Your task is to copy each line of the material that includes "pendrive".
======== Records provided ========
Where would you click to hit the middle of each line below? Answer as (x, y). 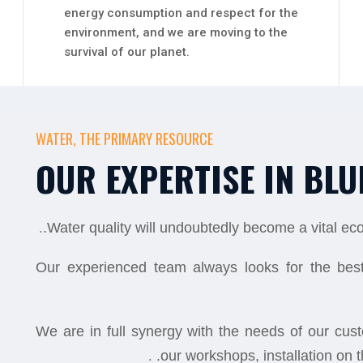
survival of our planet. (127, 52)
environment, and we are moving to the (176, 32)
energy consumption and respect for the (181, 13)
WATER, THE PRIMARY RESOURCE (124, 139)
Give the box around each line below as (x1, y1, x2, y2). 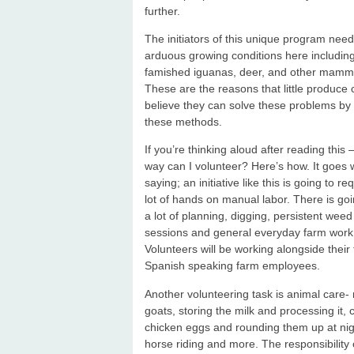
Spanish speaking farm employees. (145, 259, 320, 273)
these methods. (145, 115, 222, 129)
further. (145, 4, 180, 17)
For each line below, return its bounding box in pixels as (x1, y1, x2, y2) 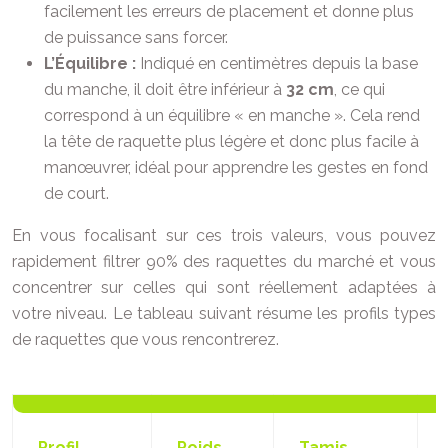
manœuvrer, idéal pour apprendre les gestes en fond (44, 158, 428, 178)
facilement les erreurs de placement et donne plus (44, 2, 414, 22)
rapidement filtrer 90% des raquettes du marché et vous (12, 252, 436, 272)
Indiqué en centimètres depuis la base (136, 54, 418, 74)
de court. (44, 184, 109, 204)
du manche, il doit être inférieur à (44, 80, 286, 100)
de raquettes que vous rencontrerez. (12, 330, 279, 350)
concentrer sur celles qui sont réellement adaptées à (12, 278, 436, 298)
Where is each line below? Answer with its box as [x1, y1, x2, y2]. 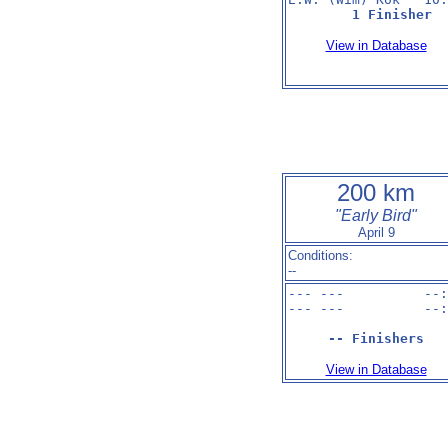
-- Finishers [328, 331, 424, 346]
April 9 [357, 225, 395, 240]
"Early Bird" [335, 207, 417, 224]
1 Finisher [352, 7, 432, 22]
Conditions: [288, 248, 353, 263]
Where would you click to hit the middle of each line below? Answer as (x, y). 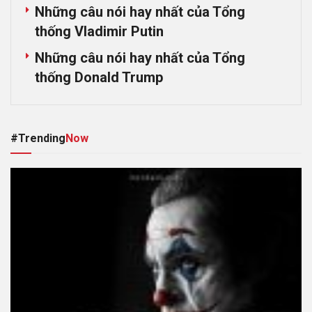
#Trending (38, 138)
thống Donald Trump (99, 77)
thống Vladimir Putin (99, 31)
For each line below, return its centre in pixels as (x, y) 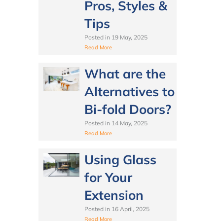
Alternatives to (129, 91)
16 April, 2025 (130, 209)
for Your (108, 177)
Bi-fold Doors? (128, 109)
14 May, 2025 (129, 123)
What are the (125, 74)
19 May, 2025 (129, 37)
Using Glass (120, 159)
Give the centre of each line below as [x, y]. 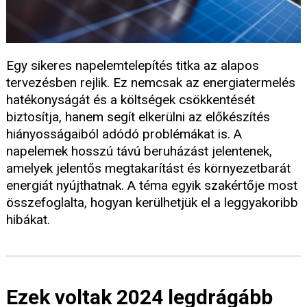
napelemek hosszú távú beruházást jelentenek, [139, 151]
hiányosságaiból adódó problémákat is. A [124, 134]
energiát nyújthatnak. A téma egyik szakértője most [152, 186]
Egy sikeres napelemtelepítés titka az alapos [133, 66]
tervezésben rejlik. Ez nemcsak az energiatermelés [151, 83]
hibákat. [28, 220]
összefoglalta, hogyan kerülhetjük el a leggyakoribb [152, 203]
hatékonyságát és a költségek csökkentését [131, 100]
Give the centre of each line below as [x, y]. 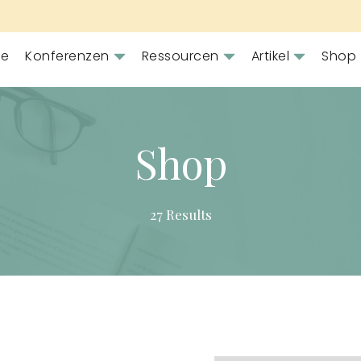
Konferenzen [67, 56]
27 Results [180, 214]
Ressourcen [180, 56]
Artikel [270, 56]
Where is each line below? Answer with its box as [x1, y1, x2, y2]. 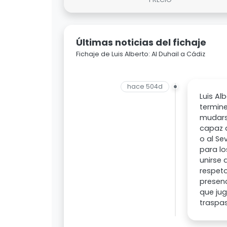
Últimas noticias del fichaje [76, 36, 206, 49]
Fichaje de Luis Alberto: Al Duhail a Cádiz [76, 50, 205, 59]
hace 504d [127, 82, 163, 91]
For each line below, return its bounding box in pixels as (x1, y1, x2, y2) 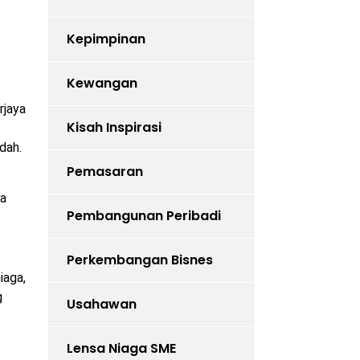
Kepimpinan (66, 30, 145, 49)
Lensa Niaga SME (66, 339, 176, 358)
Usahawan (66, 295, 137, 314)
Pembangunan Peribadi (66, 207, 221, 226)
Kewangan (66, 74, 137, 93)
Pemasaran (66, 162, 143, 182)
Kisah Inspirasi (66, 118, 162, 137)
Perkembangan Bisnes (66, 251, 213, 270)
========
======== Records provided ========
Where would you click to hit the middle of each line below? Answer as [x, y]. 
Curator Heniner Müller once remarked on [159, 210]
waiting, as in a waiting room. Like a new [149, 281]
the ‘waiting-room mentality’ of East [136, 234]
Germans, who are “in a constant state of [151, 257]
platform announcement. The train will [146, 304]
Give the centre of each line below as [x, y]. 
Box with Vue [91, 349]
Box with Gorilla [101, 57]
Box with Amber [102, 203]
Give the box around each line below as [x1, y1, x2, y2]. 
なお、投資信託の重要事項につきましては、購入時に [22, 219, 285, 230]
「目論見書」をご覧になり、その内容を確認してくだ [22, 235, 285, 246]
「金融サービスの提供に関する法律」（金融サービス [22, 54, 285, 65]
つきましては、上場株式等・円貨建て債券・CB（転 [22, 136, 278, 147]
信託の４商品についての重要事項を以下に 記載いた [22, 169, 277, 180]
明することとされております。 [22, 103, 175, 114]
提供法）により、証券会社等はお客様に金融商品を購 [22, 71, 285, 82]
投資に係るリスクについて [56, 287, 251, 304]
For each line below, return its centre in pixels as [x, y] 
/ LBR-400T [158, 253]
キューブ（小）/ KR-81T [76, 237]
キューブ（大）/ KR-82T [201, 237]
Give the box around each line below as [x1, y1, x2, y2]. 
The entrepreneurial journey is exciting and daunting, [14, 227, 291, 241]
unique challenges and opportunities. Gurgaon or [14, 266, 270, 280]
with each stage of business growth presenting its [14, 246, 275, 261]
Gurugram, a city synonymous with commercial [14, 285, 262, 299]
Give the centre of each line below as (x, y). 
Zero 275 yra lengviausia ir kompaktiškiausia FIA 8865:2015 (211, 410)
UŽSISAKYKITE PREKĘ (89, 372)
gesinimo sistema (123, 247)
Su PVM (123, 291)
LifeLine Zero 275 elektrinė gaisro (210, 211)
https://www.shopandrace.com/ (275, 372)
========
======== Records provided ========
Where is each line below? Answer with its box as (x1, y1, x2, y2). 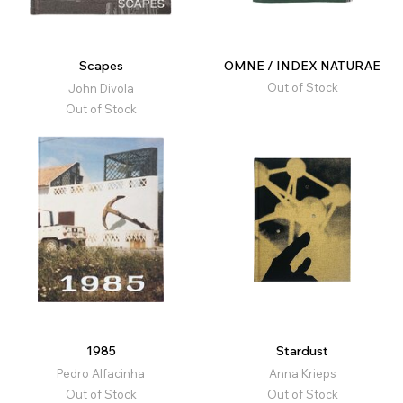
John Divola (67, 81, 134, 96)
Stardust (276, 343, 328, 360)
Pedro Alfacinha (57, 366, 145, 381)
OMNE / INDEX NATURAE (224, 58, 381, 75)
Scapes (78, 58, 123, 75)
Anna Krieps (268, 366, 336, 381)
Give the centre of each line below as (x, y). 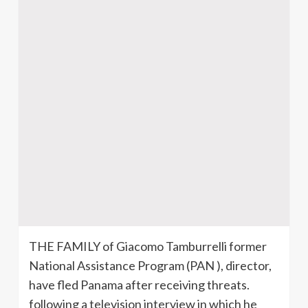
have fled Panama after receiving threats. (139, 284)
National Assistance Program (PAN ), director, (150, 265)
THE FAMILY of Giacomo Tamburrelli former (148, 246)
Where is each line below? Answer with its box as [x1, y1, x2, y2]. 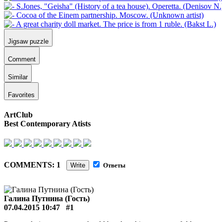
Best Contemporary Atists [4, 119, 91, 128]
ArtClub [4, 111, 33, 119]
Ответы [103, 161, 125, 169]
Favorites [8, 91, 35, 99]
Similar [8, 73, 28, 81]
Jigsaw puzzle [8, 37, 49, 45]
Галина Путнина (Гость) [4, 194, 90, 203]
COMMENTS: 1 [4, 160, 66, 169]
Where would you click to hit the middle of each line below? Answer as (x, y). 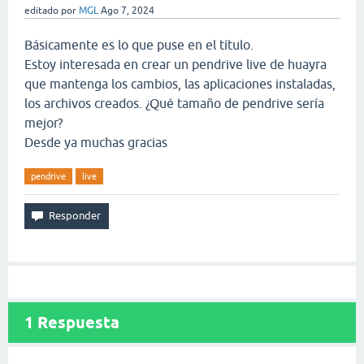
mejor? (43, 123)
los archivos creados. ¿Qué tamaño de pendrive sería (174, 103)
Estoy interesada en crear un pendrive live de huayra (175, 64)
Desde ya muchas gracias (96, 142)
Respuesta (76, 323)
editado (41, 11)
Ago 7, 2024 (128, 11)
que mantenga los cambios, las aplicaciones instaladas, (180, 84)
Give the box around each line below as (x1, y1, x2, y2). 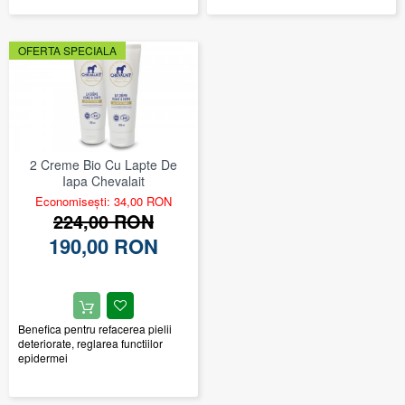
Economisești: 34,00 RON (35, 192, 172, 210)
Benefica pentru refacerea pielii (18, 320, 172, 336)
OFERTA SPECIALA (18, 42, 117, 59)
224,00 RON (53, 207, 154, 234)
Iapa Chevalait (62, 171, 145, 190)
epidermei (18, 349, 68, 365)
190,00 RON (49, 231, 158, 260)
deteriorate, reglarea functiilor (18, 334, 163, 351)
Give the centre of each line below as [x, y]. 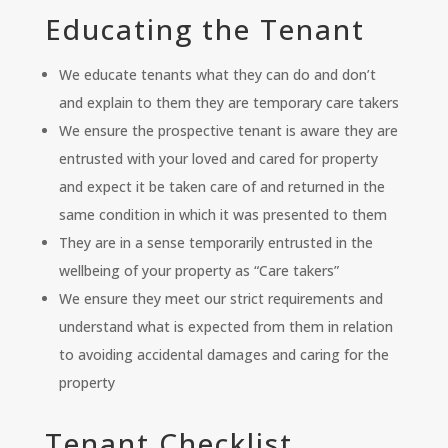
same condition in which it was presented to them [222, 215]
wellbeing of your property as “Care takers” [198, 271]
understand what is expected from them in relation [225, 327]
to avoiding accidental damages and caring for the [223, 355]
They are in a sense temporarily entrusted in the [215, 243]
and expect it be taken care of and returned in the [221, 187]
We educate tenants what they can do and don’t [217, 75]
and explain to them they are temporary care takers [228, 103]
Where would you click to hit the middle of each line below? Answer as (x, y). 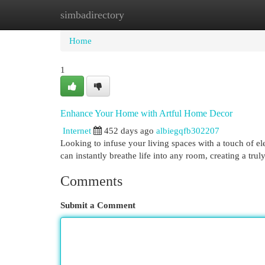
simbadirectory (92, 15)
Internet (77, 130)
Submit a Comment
========
(Exercise output):
los archivos creados. ¿Qué tamaño de pendrive sería (174, 103)
Estoy interesada en crear un pendrive live de huayra (175, 64)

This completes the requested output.